Tribal chief: face of the man who would be king
The young face of the future King Edward VIII is among an unusual collection of Royal photographs found hidden in a school cupboard, which were donated to the nation yesterday.
The image of the teenage Prince of Wales, dressed as a chief of the Blackfoot tribe, is in an album of 100 pictures taken by Canadian photographer Howard Chapman. The collection was presented to Bircham Primary School, Norfolk, by Queen Mary in 1945. The school is five miles from the royal family's Sandringham estate.
Most of the prints are of members of the royal family meeting officers on the front during the First World War and visiting Victoria, British Columbia. They cover a period from the 1890s to the 1930s. The collection also records the suffering of Canadian soldiers in the mud of Flanders.

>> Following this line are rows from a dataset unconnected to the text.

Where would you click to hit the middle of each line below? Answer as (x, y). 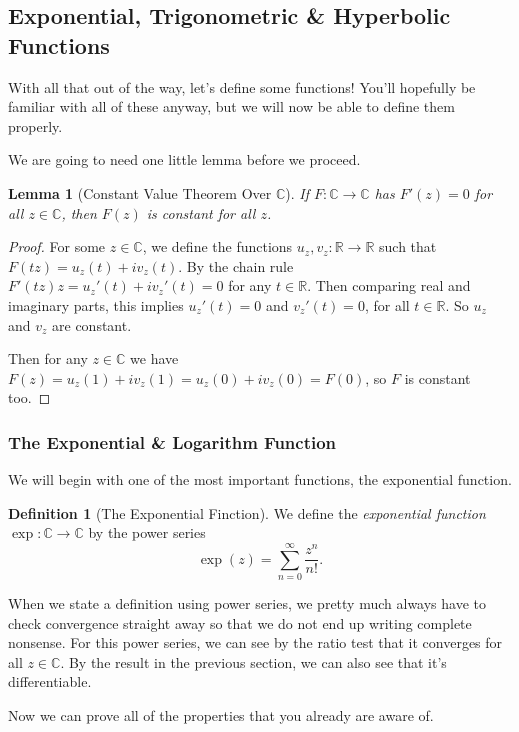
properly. (35, 125)
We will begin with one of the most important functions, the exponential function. (260, 479)
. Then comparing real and (389, 285)
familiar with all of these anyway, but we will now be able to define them (231, 106)
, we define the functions (217, 246)
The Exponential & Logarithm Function (172, 441)
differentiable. (50, 681)
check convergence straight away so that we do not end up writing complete (240, 622)
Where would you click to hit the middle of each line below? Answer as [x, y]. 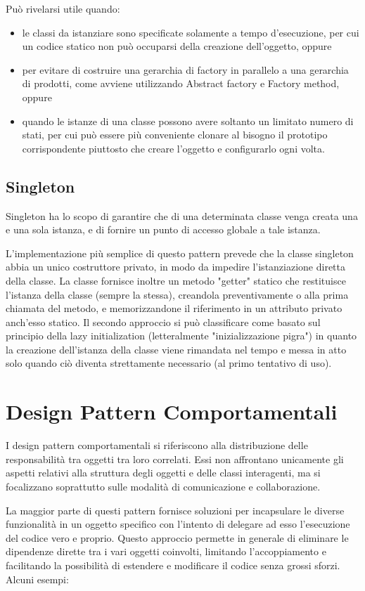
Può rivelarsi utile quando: [63, 8]
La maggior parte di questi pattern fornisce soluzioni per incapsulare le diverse [175, 510]
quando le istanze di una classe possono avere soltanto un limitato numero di [188, 121]
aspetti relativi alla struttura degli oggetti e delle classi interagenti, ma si [163, 473]
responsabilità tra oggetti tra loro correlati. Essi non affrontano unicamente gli [175, 459]
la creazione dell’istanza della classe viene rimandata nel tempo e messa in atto [176, 349]
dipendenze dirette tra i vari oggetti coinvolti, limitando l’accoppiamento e [166, 551]
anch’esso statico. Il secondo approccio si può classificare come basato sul [163, 322]
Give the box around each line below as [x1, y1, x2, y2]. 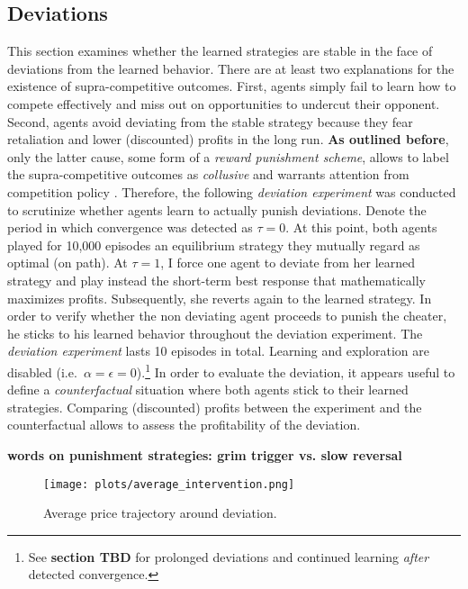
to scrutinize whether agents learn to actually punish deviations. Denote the [7, 200, 427, 219]
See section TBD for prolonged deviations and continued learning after [28, 547, 429, 566]
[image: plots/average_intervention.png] [43, 477, 295, 491]
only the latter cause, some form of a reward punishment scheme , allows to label [7, 147, 449, 166]
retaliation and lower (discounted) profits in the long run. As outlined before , [7, 130, 449, 149]
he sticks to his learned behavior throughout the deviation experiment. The [7, 323, 423, 342]
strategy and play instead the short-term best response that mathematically [7, 270, 426, 289]
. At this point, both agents [285, 218, 437, 237]
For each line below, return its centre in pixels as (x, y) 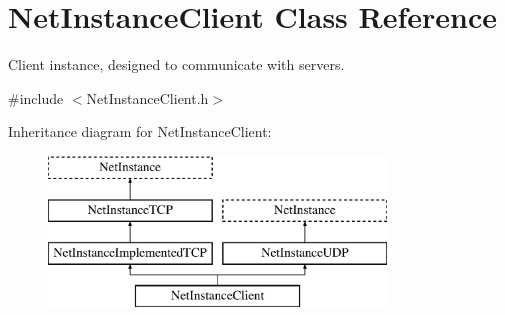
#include (36, 97)
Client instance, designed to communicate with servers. (176, 64)
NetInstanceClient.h (147, 97)
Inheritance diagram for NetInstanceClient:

Queen Mary also gave the school a wooden curio cabinet to display the album and other gifts. The pictures are believed to have been put in the back of the cabinet after teachers decided that some of the war pictures were too disturbing for young children. For decades the album, entitled Those Glorious Years, was left to gather dust.
Three years ago it was rediscovered by former acting head teacher Ann Brown, who sent the pictures to Norwich Museum for safe-keeping.
The school, which has just 29 pupils, yesterday donated the album to the Royal Commonwealth Society photographic collection at Cambridge University library.